佑はひと安心したが、ズボンが土まみれになってしまったのと、ルルと名乗る少女の唾液で顔がベトベトになってしまった。
※※※※※※※
(ひどい目に遭ってしまったな……)
佑にとって今の出来事は、まるで地震か通り魔にでも遭ったような災難だった。ただあの少女が「ルル」という、かつて自分が飼っていた犬と同じ名前……しかもその犬が亡くなって十三年経っており、確かあの少女も「十三年ぶり」と言っていたこと……さらには佑という名前を知っていたこと……その犬が顔を舐めるクセがあったこと……佑もしつけ用のおやつにたまごボーロを使っていたこと……さすがに偶然では片付けられない。

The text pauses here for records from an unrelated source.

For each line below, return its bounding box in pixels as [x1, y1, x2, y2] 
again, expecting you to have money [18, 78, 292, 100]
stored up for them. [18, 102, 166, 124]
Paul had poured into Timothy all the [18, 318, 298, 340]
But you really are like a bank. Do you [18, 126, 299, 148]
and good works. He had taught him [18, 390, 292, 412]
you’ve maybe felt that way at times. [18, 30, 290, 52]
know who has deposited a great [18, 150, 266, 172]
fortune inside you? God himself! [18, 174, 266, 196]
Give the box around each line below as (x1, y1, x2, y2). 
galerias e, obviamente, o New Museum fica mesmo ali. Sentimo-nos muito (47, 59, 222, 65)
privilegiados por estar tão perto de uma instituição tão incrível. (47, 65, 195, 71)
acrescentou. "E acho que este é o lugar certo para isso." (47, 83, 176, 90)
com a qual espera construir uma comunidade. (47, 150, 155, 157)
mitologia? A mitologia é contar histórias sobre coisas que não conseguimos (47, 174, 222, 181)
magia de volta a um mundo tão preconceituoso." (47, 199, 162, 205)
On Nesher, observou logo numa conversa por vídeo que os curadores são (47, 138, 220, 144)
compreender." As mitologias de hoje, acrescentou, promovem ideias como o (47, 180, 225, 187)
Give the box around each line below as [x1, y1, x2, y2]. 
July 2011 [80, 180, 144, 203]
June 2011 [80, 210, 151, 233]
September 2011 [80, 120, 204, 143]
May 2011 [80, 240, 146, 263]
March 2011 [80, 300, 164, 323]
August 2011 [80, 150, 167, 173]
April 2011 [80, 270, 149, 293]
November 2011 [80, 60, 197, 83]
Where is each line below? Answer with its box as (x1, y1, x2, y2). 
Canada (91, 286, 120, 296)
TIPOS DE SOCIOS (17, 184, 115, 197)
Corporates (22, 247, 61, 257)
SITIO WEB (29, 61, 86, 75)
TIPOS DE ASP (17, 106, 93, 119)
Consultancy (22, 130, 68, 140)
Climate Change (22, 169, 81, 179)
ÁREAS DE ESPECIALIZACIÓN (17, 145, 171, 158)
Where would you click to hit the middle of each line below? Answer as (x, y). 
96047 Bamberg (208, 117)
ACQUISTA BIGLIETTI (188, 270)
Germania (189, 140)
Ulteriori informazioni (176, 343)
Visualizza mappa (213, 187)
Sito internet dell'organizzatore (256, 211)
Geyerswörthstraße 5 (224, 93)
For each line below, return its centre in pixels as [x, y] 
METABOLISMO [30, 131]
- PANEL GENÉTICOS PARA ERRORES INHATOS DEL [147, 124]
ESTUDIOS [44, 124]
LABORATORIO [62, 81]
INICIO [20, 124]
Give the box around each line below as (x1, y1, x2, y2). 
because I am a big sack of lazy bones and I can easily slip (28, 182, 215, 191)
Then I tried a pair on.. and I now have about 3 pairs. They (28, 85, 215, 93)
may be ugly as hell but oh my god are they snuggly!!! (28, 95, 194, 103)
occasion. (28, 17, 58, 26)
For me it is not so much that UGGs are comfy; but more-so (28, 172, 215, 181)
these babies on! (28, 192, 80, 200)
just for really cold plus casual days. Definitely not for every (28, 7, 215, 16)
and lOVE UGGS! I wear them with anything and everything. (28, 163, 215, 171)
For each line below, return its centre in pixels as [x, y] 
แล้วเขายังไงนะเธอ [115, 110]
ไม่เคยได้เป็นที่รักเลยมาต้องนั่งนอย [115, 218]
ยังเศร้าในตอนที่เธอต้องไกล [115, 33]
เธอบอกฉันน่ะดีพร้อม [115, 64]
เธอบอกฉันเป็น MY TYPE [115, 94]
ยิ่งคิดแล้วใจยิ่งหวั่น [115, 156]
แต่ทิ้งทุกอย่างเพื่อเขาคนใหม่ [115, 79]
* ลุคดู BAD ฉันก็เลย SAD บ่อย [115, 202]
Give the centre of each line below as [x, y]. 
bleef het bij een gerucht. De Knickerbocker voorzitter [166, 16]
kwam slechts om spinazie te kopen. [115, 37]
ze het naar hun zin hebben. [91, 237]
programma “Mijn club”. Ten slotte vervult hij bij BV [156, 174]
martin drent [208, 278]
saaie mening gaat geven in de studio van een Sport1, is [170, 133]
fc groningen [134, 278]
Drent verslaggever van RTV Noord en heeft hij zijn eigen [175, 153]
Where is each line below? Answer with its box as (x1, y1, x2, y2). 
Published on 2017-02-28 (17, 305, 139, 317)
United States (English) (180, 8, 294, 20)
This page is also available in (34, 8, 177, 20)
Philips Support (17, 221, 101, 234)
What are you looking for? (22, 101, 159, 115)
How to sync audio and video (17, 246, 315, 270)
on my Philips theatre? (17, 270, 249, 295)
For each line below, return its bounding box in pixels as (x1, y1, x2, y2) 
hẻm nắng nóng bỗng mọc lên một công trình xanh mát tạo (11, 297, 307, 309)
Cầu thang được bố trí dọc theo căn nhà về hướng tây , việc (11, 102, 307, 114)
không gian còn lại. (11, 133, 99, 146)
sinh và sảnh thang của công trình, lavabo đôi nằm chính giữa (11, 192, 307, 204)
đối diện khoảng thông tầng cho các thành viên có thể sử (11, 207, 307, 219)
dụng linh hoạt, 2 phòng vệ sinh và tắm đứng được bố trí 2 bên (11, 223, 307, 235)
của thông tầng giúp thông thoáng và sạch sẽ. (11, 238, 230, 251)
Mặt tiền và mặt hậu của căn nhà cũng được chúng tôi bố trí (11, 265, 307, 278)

正直、あの少女の正体が飼っていた犬だとしたら全てつじつまが合うくらい、あの「ルル」という少女と犬の「ルル」には共通点があり過ぎる。
色々なことがあって疲れた佑は、家に帰って夕食を作るつもりでいたが面倒くさくなったので、何か食べ物を買って帰ろうと考えた。
「ねえねえ! なに買って食べるの?」
「そうだなぁ……コンビニで唐揚げ弁当でも買って帰……っておいっ!!」
通りをブラブラと歩いていた佑の隣に、さっき友だちに連れられて帰ったはずのルルと名乗る少女が再び現れて話しかけてきた。
「オマエ、さっき友だちと帰ったんじゃ……友だちまた探しに来るぞ」
「大丈夫だよぉ、チャコちゃんとは家の前でバイバイしてから来たんだよぉ」
「えっ……でもどうやってここまで?」
「あのね! ボクはここまで全力で走ってきたんだよぉー」
「いや、そういう意味じゃなくて……」
何なんだこの子は……佑は再び災難に巻き込まれたんだと肩を落とした。親兄弟でもない、いや赤の他人……無関係な制服姿の女子中学生を連れまわしていたらこれは「事案」だ! 何とかしてこの子を家に帰そう……佑はそう考えた。
さっきこの女子中学生たちが帰っていった方向に歩き出した。佑のアパートとは反対方向だがルルと名乗る少女は気がつかない。
しばらく進むと買い物袋をぶら下げた若い女性とすれ違った。ルルと名乗る少女はその女性とすれ違った後、鼻をクンクンさせた。
「ねぇたすく! すっごくいいニオイがするんだけど……なにアレ!?」
女性がぶら下げていたのはチェーン展開しているフライドチキンの袋だった。